I recommend removing the raspberry pi dockerfiles as well as modifying the README until Arm support is ready.

As it does still work for URLTeam to my knowledge I'll leave it but update readme

Mechazawa commented 3 years ago

What hurdles are there to get it running on ARM64?

jhollowe commented 3 years ago

The main thing is compiling dependencies for arm64, mainly wget-lua and any python packages that do not have wheels built for arm64 (zstandard). Once all software is compiled for arm64, the main functionality of the warrior should be the same as any other platform.

billsargent commented 3 years ago

Can it not be forced to compile things needed to arm32 then until a fix is in place? Can we even pass gcc flags to it?

TomGlass commented 3 years ago

The main thing is compiling dependencies for arm64, mainly wget-lua and any python packages that do not have wheels built for arm64 (zstandard). Once all software is compiled for arm64, the main functionality of the warrior should be the same as any other platform.

It's sadly not that simple. We need to validate wget-at is stable and provides comparable data to amd64. We already are running 2 builds of wget-at due to an issue regarding the reddit project. I have just today finally got an RPI-4 up and I will begin testing next week.

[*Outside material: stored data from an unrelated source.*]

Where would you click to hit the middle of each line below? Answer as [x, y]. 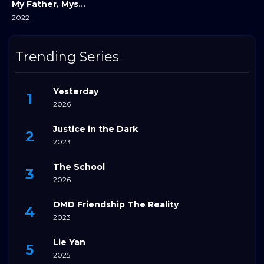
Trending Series [67, 57]
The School [79, 167]
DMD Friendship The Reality [116, 205]
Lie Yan [69, 242]
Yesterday [76, 92]
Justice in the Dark [95, 129]
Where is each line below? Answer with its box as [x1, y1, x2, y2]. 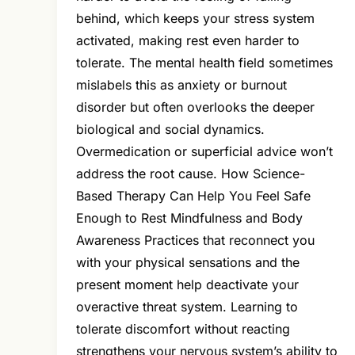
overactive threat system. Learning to [76, 299, 298, 315]
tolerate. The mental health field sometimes [76, 55, 333, 71]
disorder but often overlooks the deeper [76, 99, 315, 116]
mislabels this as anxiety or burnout [76, 77, 287, 94]
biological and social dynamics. [76, 121, 265, 138]
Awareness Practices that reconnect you [76, 232, 315, 249]
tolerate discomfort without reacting [76, 321, 290, 338]
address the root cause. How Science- [76, 166, 305, 182]

Can it not be forced to compile things needed to arm32 then until a fix is in place? Can we even pass gcc flags to it?

Sadly not.

What hurdles are there to get it running on ARM64?

Highlighted just above.

Veehxia commented 3 years ago

Any news on this ?

HeroCC commented 3 years ago

Just wanted to give my 2 cents here -- it would be incredibly helpful to have a merged manifest with all of the architectures under one tag. This is possible with github actions / docker buildx, but I'm not sure how to do it with Drone's docker plugin. I run a kubernetes cluster with a mix of arm7, arm64, and amd64 boxes, and it would be much better to have one tag, where each box could pull from.

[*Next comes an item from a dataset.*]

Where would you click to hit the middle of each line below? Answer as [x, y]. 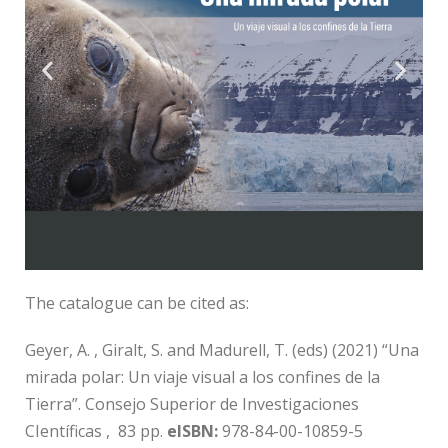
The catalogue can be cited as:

If there's anything you'd like the community to help with please let us know, I'd be happy to help get this up and running :)

dieser-niko commented 2 years ago

Any updates yet? Would be really nice if this would work before YouTube completely removes dislikes

billsargent commented 2 years ago

Is this being worked on? Currently the Dockerfile is completely outdated for raspberry pi OS. the "python" is no longer available for 2.7. Its needs to be python2 and python-wheel is for Python3 now. python-pip is no longer available for 2.7 as well. That would need to be manually installed during the image creation.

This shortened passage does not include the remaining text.